Description
master
at aba7d2:
>>> from pandas import read_csv
>>> from pandas.compat import StringIO
>>> data = 'a\n' + str(2**63)
>>>
>>> read_csv(StringIO(data), engine='c').info()
<class 'pandas.core.frame.DataFrame'>
RangeIndex: 1 entries, 0 to 0
Data columns (total 1 columns):
a 1 non-null object
dtypes: object(1)
memory usage: 88.0+ bytes
>>>
>>> read_csv(StringIO(data), engine='python').info()
<class 'pandas.core.frame.DataFrame'>
RangeIndex: 1 entries, 0 to 0
Data columns (total 1 columns):
a 1 non-null object
dtypes: object(1)
memory usage: 88.0+ bytes
We should be able to handle uint64
, and tests like this one here should not be enforcing buggy behavior.
The buggy behavior for the C engine traces to here, where we attempt to cast according to this order defined here. Note for starters that uint64
is not in that list. This try-except
is due to OverflowError
with int64
, after which we immediately convert to an object
array of strings. At first, I thought inserting uint64
to the list would be good, but that can cause bad casting in the other direction, i.e. negative numbers get converted to their uint64
equivalents.
The buggy behavior for the Python engine traces to here, where we attempt to infer the dtype
here.

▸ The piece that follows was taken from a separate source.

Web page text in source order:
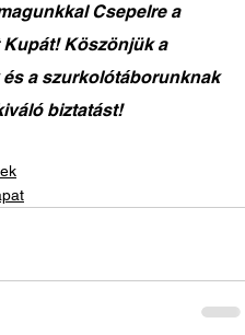
Csepelre a
Köszönjük a
és a szurkolótáborunknak
biztatást!

However, as I pointed out in #14982, this function fails with uint64
with a similar (and non-sensical) try-except
for OverflowError
in int64
.
The questions that I posed in #14982 are also relevant here, since they should be consistent across both engines that also is performant. Patching the Python engine probably requires fixing #14982 first, and patching the C engine probably requires adding new functions to parser.pyx
to parse uint64
and tokenizer.c
. However, in light of the questions that I posed in #14982, I'm not really sure what is best.